Logan stated that his career never recovered from Paint Your Wagon. This was the last film directed by him until his death in 1988.

=== Awards and nominations ===

| Award | Year | Category | Nominee | Result | Ref. |
| Academy Award | 1970 | Best Music, Score of a Musical Picture (Original or Adaptation) | Nelson Riddle | Nominated |  |
| Fotogramas de Plata | 1971 | Best Foreign Performer | Lee Marvin | Won |  |
| Golden Globes | 1970 | Best Motion Picture – Musical or Comedy |  | Nominated |  |
| Best Actor in a Motion Picture – Musical or Comedy | Lee Marvin | Nominated |

== Soundtrack ==
- Tom Scott Quartet, Paint Your Wagon (Flying Dutchman, 1970)

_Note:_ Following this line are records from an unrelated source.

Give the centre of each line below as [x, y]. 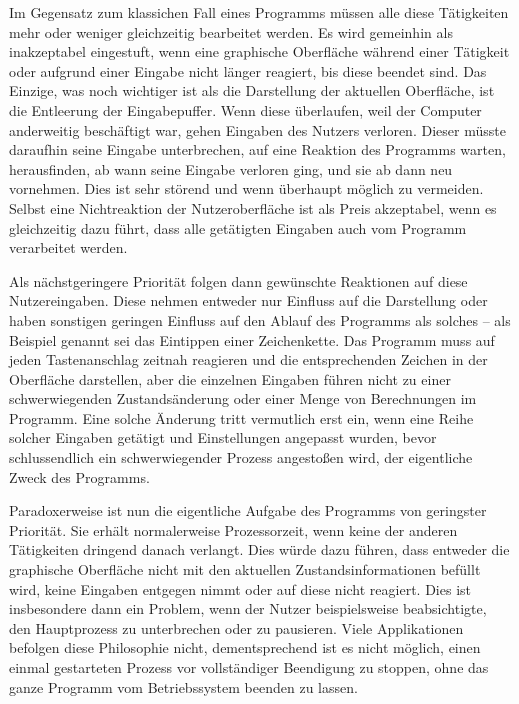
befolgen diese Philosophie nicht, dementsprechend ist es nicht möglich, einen [245, 647]
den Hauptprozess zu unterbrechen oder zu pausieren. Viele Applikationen [236, 627]
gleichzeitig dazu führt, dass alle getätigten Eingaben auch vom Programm [238, 227]
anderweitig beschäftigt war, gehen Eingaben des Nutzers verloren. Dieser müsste [257, 129]
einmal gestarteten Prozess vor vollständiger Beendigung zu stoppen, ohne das [249, 667]
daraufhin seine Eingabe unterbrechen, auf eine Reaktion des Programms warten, [257, 149]
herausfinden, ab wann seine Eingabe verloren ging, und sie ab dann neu [231, 168]
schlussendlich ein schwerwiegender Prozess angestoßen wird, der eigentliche [241, 457]
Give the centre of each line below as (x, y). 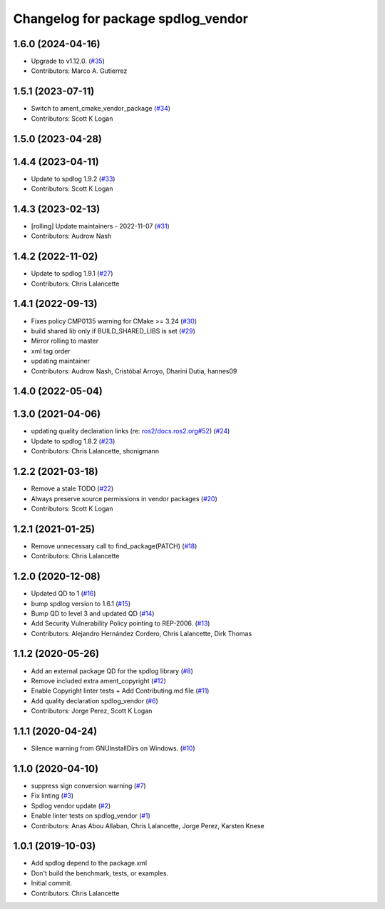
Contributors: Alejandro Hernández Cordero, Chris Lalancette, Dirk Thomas (142, 633)
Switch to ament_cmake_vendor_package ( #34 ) (101, 109)
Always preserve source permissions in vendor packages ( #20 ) (124, 498)
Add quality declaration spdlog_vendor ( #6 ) (94, 700)
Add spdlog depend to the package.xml (89, 863)
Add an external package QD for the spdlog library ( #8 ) (112, 671)
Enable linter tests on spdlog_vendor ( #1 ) (91, 816)
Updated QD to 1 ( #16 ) (63, 593)
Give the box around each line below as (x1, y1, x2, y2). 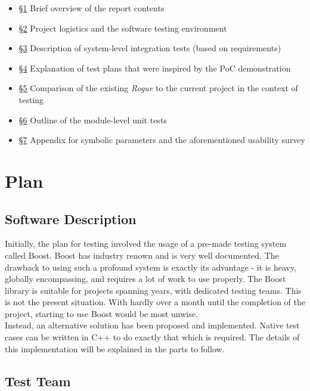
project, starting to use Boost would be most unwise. (5, 307, 198, 319)
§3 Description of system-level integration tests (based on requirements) (18, 42, 281, 54)
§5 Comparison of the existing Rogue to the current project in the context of (18, 82, 298, 94)
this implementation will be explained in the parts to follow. (5, 342, 225, 355)
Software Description (5, 209, 137, 228)
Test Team (5, 371, 71, 390)
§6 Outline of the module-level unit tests (18, 113, 167, 126)
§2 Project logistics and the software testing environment (18, 21, 227, 34)
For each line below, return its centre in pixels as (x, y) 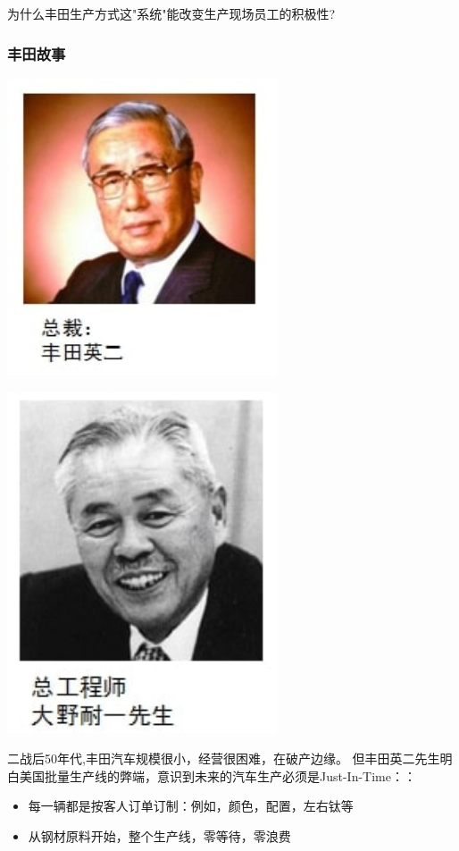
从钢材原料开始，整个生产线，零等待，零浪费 (159, 835)
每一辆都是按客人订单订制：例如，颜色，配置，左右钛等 (191, 806)
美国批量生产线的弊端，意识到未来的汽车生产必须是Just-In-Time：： (217, 775)
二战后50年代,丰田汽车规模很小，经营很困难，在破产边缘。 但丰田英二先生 (224, 758)
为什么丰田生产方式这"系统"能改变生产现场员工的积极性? (171, 13)
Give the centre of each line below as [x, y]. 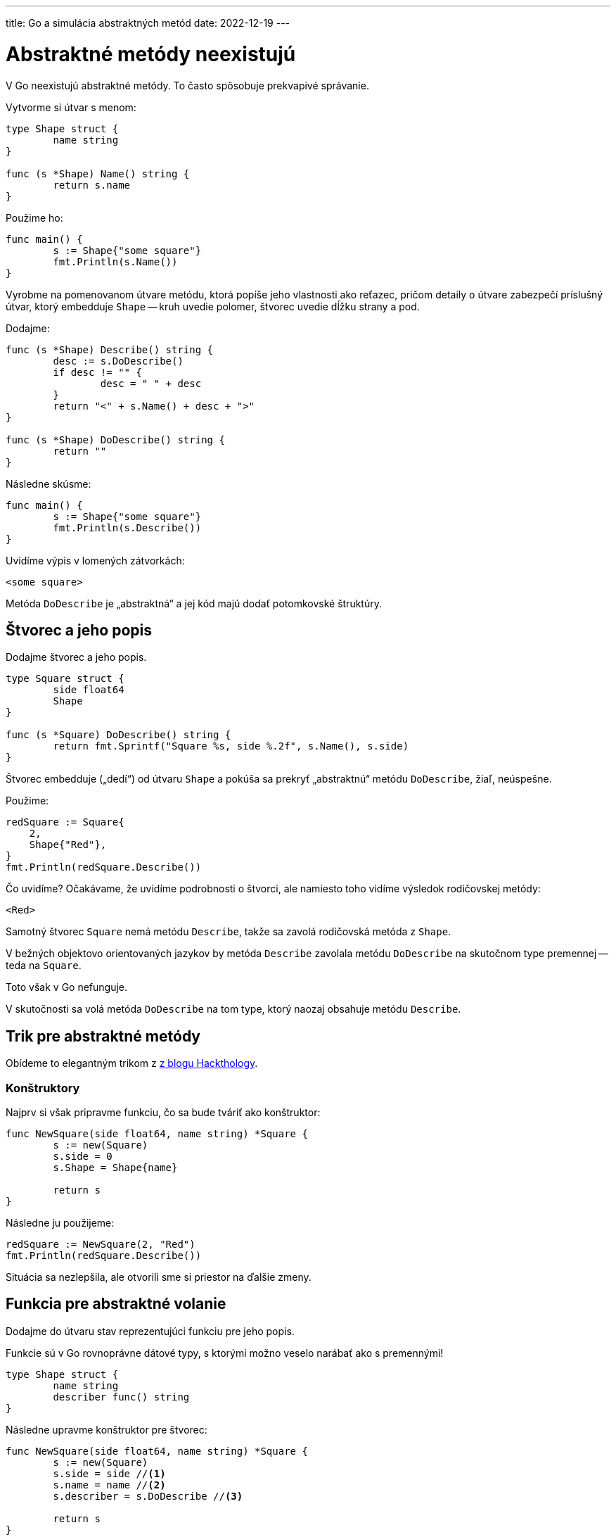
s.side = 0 [83, 1156]
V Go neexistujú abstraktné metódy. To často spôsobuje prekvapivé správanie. [187, 85]
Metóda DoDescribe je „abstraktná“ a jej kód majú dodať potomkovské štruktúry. [194, 603]
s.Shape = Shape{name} [115, 1167]
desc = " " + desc [151, 383]
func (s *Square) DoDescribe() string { [118, 735]
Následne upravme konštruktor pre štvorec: [107, 1429]
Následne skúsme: [49, 483]

Marvin's rendition of "Wand'rin' Star," accompanied by the film's choir, became a number one hit in the UK. His voice was described by Jean Seberg as "like rain gurgling down a rusty pipe". Interviewed on NPR, Marvin said that the song was a hit in Australia, and someone there described it as "The first 33⅓ recorded at 45."

==In popular culture==
- Paint Your Wagon was parodied in "All Singing, All Dancing", which is the eleventh episode of the ninth season of the American animated television series The Simpsons.